Наконец переставшая икать Котя всплеснула руками.
– Ларик, ты не представляешь! Алымова развели просто как младенца! Он даже не понял ничего! Его остановили на дороге, и, пока разбирались, кокошник из саквояжа тю-тю! Он не заметил и уехал довольный!
– Ну потом-то все равно обнаружил пропажу!
– Конечно, но возвращаться не стал.
– Улетел, значит, в страну обетованную? Бедный Алымов! – расхохотался Ларик. – Представляю его рожу! Облез, наверное!
– Еще как! – присоединилась к его веселью Котя.
– Ну хватит вам, а то оба икать начнете, – строго сказал Игнат. – Надо подумать теперь, что с этим кокошником делать. Севе позвонить или дождаться, когда Аделаида из больницы выйдет?
– Лучше Аделаиде, – сказал Ларик, поднимаясь и вешая куртку в шкаф. – Только где она его теперь хранить будет? Комод засвечен, сейфа у нее нет, к тому же Славик все знает и, уходя в очередной запой, может снова покуситься на святыню.
– Да уж, – кивнула Котя. – Такие вещи надо в банковской ячейке держать.
– Пусть сами решают. Наше дело – вернуть кокошник владелице.
– Я предлагаю не ждать, когда ее выпишут, а отнести прямо в больницу, – предложила Котя. – Представляете, как она будет счастлива! У нее же из-за него приступ случился. Как увидит свое богатство, сразу на поправку пойдет.
– И пусть сама скажет, куда его прятать. Если что, ячейку в банке я готов оплачивать, – веско сказал Игнат.
Ларик потер руки.
– Ну а как насчет отметить это дело? Я не против шампанского.
– С шампанским тормознем, а вот от пельменей я бы не отказался, – с улыбкой ответил ему Игнат.
– Я сварю!
Котя подскочила и мигом унеслась готовить.

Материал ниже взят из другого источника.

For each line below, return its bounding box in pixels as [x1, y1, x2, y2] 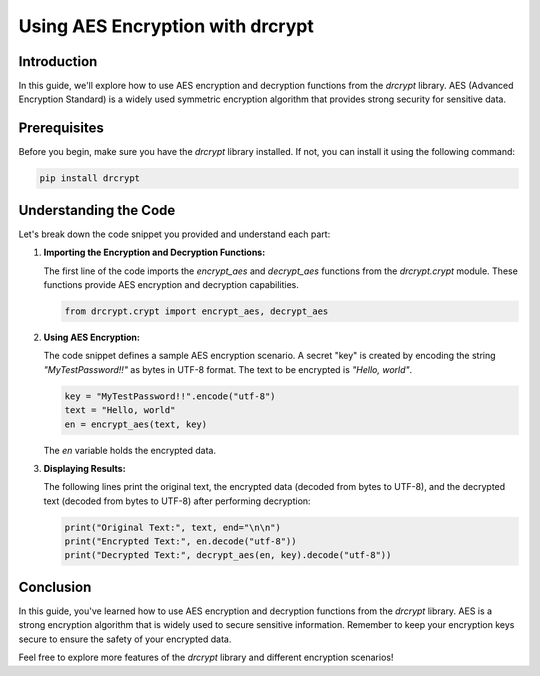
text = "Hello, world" [64, 405, 176, 416]
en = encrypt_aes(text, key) [64, 418, 208, 430]
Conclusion [18, 578, 92, 595]
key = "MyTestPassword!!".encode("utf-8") [64, 390, 276, 402]
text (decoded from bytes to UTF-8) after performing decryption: [43, 495, 311, 507]
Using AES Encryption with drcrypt [18, 15, 314, 37]
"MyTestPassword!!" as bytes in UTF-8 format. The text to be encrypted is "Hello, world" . [43, 363, 413, 375]
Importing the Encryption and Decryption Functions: [43, 246, 266, 259]
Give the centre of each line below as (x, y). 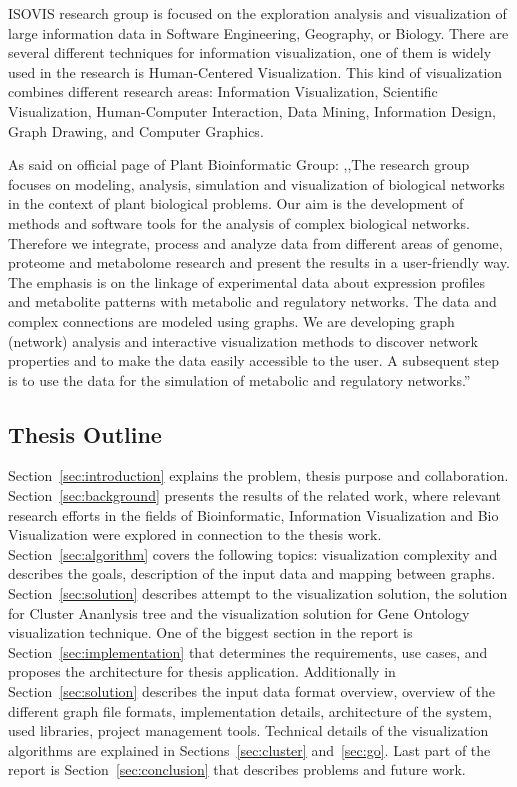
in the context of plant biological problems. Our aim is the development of (236, 203)
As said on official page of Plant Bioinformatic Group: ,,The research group (239, 164)
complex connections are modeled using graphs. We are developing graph (231, 320)
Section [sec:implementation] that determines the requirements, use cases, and (248, 651)
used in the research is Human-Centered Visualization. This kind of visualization (255, 71)
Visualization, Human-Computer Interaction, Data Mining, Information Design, (252, 110)
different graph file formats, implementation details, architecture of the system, (250, 710)
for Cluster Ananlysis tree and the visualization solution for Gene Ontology (239, 612)
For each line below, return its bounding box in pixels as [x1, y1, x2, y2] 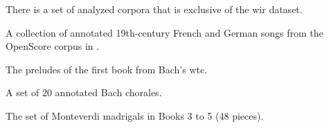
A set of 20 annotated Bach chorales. [6, 85, 162, 100]
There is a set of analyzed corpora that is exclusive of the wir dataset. [6, 2, 303, 16]
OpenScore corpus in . [6, 39, 100, 53]
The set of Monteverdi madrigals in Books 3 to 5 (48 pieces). [6, 108, 264, 122]
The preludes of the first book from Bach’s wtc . [6, 62, 208, 76]
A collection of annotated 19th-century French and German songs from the [6, 25, 323, 39]
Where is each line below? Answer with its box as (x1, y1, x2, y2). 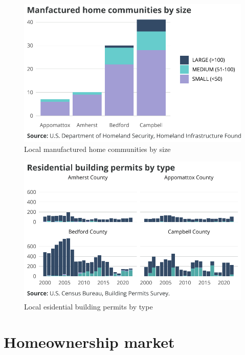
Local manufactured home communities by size (24, 144, 171, 154)
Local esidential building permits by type (24, 301, 153, 312)
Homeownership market (4, 331, 175, 352)
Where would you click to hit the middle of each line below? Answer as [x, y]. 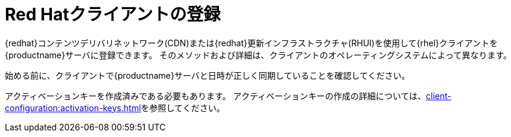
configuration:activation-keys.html [73, 108]
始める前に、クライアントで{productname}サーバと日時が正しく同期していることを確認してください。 [208, 75]
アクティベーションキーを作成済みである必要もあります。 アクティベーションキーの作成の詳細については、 [216, 96]
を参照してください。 [183, 108]
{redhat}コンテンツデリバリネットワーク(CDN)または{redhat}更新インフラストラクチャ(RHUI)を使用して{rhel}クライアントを [252, 43]
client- [439, 96]
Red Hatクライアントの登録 [113, 14]
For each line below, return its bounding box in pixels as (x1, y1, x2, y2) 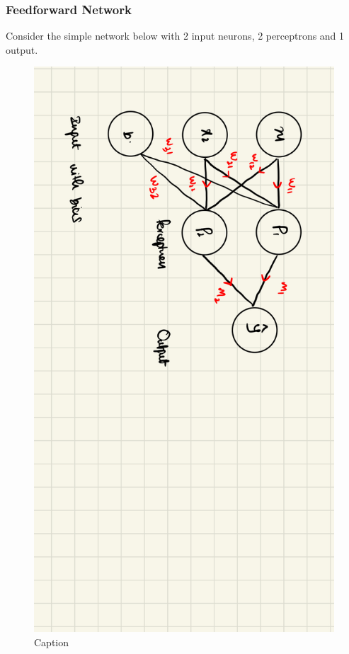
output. (6, 42, 38, 57)
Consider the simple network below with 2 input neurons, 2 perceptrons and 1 (6, 28, 345, 43)
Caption (34, 634, 69, 649)
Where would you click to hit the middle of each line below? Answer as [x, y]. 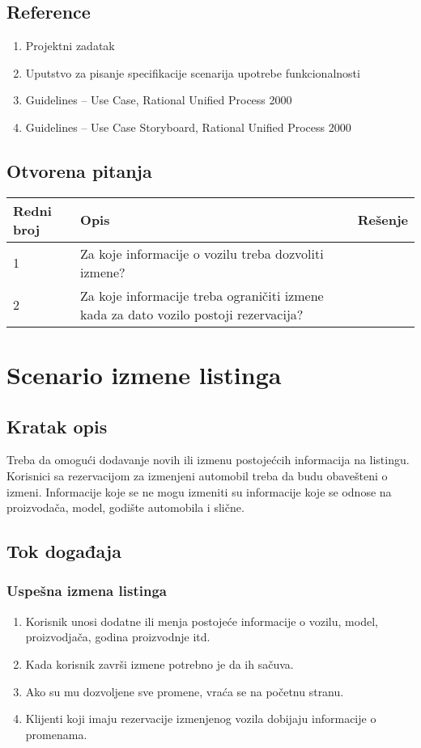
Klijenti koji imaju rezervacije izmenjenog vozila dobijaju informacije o [201, 718]
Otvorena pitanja [79, 170]
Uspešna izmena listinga [87, 591]
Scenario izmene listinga [144, 374]
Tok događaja [64, 551]
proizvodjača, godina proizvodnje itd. [118, 637]
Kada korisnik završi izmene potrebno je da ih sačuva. [159, 663]
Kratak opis [57, 426]

Игнат проводил ее глазами.
Ларик хитро на него посмотрел и хмыкнул.
Аделаида Петровна весь день прислушивалась к себе, пытаясь почувствовать признаки выздоровления. Вроде как все было хорошо, но почему-то она этого не ощущала.
Сева что-то не звонит. А Славик вообще пропал. После Нового года как уехал в свою командировку, так и не появлялся.
Конечно, она на них не обижается. У людей праздники, а тут в больницу ходить, старуху навещать. И чего она, в самом деле, разнылась? За ней хорошо присматривают, жаловаться грех. Немного погодя все в норму войдет, ее и выпишут.
Аделаида Петровна поерзала, устраиваясь поудобнее, и закрыла глаза. Жаль, что так получилось с кокошником. Сто лет семья его хранила, а она, старая, не уберегла. Как теперь встанет перед Лизонькой? Как в глаза посмотрит?
Сева, правда, сказал, что надежда есть. Только на кого надеяться, не пояснил.
На Господа разве? Так у него и без того забот не перечесть.
Незаметно для себя Аделаида Петровна задремала и, наверное, уснула бы крепко, но тут до ее ушей донесся негромкий разговор.
– Раз заснула, будить не дам. В коридоре подождите.
Сестра кого-то не пускает, догадалась Аделаида Петровна и подала голос:
– Не сплю я. Кто там? Пусть заходят.
Она ждала кого-нибудь из семьи, но, к ее удивлению, в палату вошел сосед и приезжая девчонка.
– Привет, Аделаида Петровна, как поживаешь? – улыбаясь, произнес Игнат, подходя к кровати.
Девчонка что-то пискнула и тоже подошла.
– Игнатушка, здравствуй, милый. Когда ты приехать успел?